■ Exercise:
Wherever "track" shows up in the records below, copy the whole line.

■ Data excerpts:
= = = =

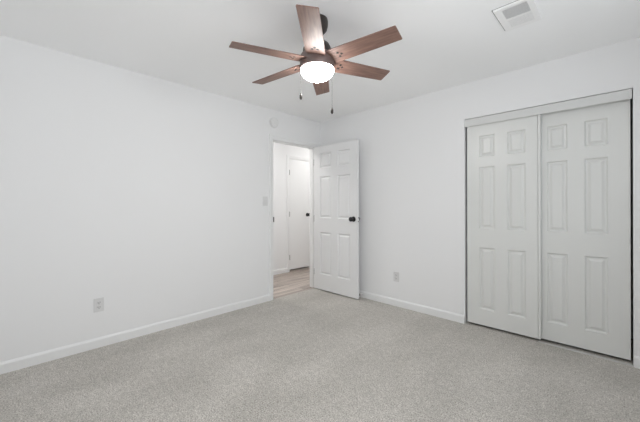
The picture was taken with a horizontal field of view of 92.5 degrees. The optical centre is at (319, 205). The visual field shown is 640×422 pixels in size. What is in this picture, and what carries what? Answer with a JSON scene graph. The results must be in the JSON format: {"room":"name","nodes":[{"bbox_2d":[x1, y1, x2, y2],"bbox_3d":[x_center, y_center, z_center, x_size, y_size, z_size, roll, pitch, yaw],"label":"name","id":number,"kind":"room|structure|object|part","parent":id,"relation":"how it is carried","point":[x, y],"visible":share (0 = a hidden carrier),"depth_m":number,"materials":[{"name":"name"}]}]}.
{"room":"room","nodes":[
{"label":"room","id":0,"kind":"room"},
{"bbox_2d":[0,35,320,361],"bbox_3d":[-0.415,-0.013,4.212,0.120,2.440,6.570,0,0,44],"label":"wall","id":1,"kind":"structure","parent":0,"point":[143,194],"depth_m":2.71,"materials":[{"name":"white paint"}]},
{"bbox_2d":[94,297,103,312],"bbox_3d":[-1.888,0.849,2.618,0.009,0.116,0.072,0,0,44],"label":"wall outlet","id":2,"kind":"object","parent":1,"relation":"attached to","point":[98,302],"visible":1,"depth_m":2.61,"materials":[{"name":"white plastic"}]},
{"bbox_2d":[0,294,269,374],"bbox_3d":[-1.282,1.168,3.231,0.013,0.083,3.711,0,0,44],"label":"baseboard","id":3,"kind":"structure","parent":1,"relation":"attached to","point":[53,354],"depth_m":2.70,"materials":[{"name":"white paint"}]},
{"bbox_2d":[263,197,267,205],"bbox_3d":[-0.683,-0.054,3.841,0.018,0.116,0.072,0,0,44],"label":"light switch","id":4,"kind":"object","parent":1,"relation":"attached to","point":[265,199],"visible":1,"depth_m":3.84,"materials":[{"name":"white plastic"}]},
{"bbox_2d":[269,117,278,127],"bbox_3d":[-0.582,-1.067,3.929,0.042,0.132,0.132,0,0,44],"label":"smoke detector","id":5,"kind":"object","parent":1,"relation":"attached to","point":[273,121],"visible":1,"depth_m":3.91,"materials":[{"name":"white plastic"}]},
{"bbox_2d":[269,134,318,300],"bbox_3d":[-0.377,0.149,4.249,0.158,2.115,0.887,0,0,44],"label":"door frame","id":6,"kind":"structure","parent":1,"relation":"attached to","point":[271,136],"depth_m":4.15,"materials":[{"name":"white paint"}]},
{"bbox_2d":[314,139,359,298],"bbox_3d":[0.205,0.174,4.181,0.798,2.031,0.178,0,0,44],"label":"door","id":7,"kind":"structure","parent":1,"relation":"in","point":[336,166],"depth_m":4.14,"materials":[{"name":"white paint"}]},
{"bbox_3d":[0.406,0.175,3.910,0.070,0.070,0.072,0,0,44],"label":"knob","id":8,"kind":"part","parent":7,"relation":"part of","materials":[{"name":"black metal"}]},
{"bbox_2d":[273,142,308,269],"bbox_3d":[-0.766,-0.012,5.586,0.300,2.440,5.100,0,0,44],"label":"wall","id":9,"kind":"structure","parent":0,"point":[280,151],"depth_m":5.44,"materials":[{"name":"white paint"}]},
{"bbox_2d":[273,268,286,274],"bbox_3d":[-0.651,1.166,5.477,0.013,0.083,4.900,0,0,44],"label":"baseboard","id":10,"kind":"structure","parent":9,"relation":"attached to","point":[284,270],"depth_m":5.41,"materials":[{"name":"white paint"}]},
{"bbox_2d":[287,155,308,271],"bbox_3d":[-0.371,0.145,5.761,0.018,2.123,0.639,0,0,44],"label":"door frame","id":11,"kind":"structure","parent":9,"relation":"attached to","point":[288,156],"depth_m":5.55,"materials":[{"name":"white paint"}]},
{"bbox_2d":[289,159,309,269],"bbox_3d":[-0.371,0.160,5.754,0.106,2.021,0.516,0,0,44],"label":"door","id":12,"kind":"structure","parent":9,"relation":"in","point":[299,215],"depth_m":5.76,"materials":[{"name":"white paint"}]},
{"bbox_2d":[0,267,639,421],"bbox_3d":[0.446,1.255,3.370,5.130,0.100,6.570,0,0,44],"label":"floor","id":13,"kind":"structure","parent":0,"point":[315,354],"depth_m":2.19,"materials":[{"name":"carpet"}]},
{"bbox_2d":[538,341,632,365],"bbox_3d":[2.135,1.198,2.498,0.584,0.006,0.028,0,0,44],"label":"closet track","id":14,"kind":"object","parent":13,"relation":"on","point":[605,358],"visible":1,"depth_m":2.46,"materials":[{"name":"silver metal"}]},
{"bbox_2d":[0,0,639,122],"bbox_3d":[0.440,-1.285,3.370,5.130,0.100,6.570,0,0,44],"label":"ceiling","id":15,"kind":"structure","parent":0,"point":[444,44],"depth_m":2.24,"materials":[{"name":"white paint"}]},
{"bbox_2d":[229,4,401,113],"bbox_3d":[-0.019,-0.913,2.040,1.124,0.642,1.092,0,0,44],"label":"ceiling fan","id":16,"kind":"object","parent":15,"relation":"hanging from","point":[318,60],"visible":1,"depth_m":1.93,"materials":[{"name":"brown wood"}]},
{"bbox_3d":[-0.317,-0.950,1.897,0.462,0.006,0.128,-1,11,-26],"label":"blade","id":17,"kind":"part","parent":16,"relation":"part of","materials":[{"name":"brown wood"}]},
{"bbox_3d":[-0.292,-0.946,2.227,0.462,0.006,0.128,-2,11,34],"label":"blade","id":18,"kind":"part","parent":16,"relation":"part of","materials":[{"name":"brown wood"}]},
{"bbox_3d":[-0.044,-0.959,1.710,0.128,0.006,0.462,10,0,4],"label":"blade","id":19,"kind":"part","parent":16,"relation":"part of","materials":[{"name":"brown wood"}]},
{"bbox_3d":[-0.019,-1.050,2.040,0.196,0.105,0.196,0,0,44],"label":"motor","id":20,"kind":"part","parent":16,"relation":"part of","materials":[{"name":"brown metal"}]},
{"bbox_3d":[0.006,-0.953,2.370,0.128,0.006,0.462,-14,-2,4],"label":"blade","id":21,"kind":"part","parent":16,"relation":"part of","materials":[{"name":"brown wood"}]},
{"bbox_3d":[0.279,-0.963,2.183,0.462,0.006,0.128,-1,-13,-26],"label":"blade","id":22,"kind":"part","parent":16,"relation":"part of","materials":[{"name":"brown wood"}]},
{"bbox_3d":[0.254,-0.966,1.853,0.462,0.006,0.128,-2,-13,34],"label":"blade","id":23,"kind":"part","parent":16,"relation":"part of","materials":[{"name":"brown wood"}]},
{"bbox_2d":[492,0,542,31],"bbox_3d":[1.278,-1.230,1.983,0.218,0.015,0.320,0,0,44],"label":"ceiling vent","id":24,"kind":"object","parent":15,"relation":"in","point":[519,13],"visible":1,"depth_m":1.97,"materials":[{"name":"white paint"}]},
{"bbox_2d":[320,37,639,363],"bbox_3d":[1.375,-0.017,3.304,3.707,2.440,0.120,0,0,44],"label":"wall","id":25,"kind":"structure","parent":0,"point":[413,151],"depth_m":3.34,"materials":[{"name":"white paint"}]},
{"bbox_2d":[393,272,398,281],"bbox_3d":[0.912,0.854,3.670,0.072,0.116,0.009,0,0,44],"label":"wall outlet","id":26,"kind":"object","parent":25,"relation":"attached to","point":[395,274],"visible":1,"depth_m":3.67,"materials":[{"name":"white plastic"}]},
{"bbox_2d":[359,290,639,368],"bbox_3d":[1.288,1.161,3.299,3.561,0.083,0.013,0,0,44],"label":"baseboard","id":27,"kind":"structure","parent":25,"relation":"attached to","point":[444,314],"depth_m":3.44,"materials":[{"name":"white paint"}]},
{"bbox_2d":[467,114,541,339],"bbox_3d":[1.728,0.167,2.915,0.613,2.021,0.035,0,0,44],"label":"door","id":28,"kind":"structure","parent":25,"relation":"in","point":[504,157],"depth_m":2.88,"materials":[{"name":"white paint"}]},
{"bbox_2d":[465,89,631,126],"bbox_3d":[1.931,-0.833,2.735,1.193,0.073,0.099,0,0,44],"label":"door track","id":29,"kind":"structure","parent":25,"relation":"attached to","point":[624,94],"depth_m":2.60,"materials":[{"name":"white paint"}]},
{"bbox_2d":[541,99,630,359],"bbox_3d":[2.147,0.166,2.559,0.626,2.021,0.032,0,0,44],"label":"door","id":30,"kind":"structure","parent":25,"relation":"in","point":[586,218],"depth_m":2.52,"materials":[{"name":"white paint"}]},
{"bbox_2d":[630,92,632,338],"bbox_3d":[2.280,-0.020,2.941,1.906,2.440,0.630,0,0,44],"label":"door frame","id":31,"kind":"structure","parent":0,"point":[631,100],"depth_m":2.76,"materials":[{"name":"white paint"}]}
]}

= = = =

■ Output below:
{"bbox_2d":[538,341,632,365],"bbox_3d":[2.135,1.198,2.498,0.584,0.006,0.028,0,0,44],"label":"closet track","id":14,"kind":"object","parent":13,"relation":"on","point":[605,358],"visible":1,"depth_m":2.46,"materials":[{"name":"silver metal"}]},
{"bbox_2d":[465,89,631,126],"bbox_3d":[1.931,-0.833,2.735,1.193,0.073,0.099,0,0,44],"label":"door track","id":29,"kind":"structure","parent":25,"relation":"attached to","point":[624,94],"depth_m":2.60,"materials":[{"name":"white paint"}]},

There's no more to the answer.